Owen Sound Sun Times (On)
Thursday, February 14, 2008
I’ve finally gotten my hands on Bioshock.
The story sells Bioshock. It has echoes of Ayn Rand and Fyodr Dostoyevsky, but you’re not beaten over the head with any of this. The story is completely interactive, more so than in most games. Bioshock dumps you in Rapture, an underwater utopia gone completely wrong. As the game progresses you learn the complete history of Rapture, or not. It’s up to you.
Reviews have shown that Bioshock lived up to expectations long before I played it, so I won’t go into great detail or do a full review. I will, however, focus on some of the things I think Bioshock excels at and why they are so important to videogames on the whole.
Certain crucial plot points, like those dictating where you go in the game, are told to you over a radio that never breaks up the action, while the rest is up to you.
Scattered through the game are tape recorders with audio diaries of Rapture’s denizens. These tapes, coupled with visual cues in the environment can unravel the story of Rapture, but only if you want them to. You can blaze through the game and never know.

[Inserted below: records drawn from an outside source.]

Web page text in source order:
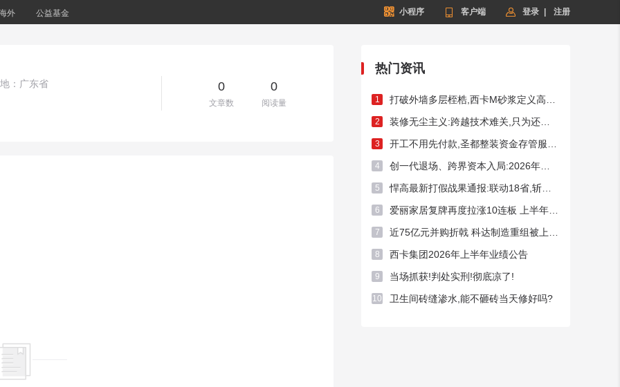
外 公益基金  小程序  客户端  登录 注册
：广东省 0
文章数
0
阅读量
热门资讯
1
2
3
4
5
6
7
8 西卡集团2026年上半年业绩公告
9 当场抓获!判处实刑!彻底凉了!
10 卫生间砖缝渗水,能不砸砖当天修好吗?
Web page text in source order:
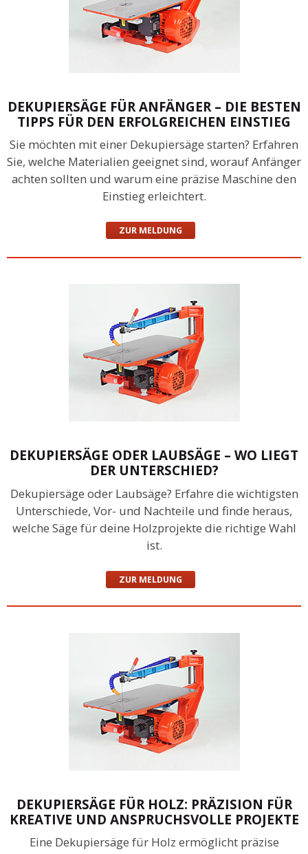
DEKUPIERSÄGE FÜR ANFÄNGER – DIE BESTEN
TIPPS FÜR DEN ERFOLGREICHEN EINSTIEG
Sie möchten mit einer Dekupiersäge starten? Erfahren
Sie, welche Materialien geeignet sind, worauf Anfänger
achten sollten und warum eine präzise Maschine den
Einstieg erleichtert.
ZUR MELDUNG
DEKUPIERSÄGE ODER LAUBSÄGE – WO LIEGT
DER UNTERSCHIED?
Dekupiersäge oder Laubsäge? Erfahre die wichtigsten
Unterschiede, Vor- und Nachteile und finde heraus,
welche Säge für deine Holzprojekte die richtige Wahl
ist.
ZUR MELDUNG
DEKUPIERSÄGE FÜR HOLZ: PRÄZISION FÜR
KREATIVE UND ANSPRUCHSVOLLE PROJEKTE
Eine Dekupiersäge für Holz ermöglicht präzise

No other medium can tell a story this way and video games too frequently resort to telling a story like you are playing a movie: Watch a cutscene, play a level, watch a cutscene, play a level, repeat. You are essentially playing bits of a movie (Mind you this can work very well sometimes, Call of Duty 4 will blow you away with it).
Games that let you control the story like Bioshock are much less common and its critical reception tells much about its approach to storytelling. Developers should take notice. The interactivity of video games can be extended to the story, for great effect.

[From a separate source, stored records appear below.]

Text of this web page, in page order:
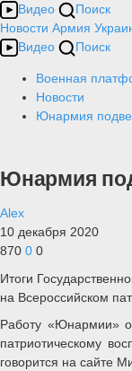
Видео
Поиск
Новости Армия
Видео
Поиск
Военная
Новости
Юнармия
Юнармия
Alex
10 декабря 2020
870 0 0
Итоги
на Всероссийском
Работу «Юнармии»
патриотическому
говорится на сайте
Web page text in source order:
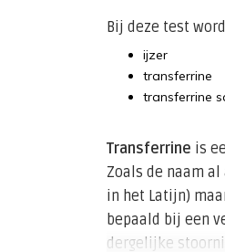
Bij deze test
ijzer
transferrine
transferrine
Transferrine is
Zoals de naam
in het Latijn)
bepaald bij een
dergelijke
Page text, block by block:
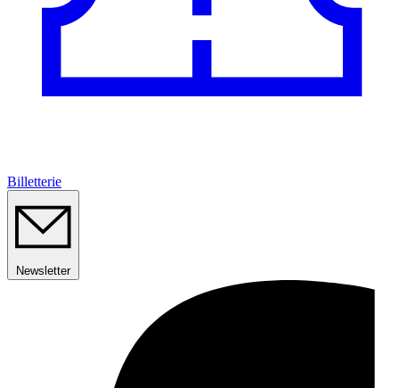
Billetterie
Newsletter
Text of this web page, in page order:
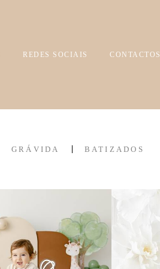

For the past four years I’ve had an underpowered laptop, in terms of gaming, but recently I upgraded.
With this new computer I’ve been able to start catching up on some games I’ve been missing and Bioshock was at the top of my want list ever since I found out it was in development.

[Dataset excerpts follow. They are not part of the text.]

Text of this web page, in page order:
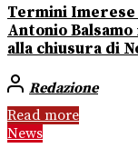
Termini
Antonio
alla chiusura di
Redazione
Read more
News
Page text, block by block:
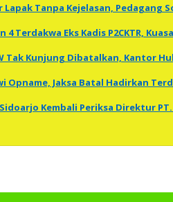
Lapak Tanpa Kejelasan, Pedagang
4 Terdakwa Eks Kadis P2CKTR,
Tak Kunjung Dibatalkan, Kantor
Opname, Jaksa Batal Hadirkan
Kembali Periksa Direktur

Bioshock was developed by Irrational Games (now under the 2K Games umbrella) and I’m a big fan. They’ve released some of the best (and most underrated) games, so I was excited for Bioshock from the get-go.
Calen Henry is a fourth-year student of Japanese studies and multimedia at McMaster University. He grew up in Owen Sound, has been a gamer since childhood and is also interested in music and film.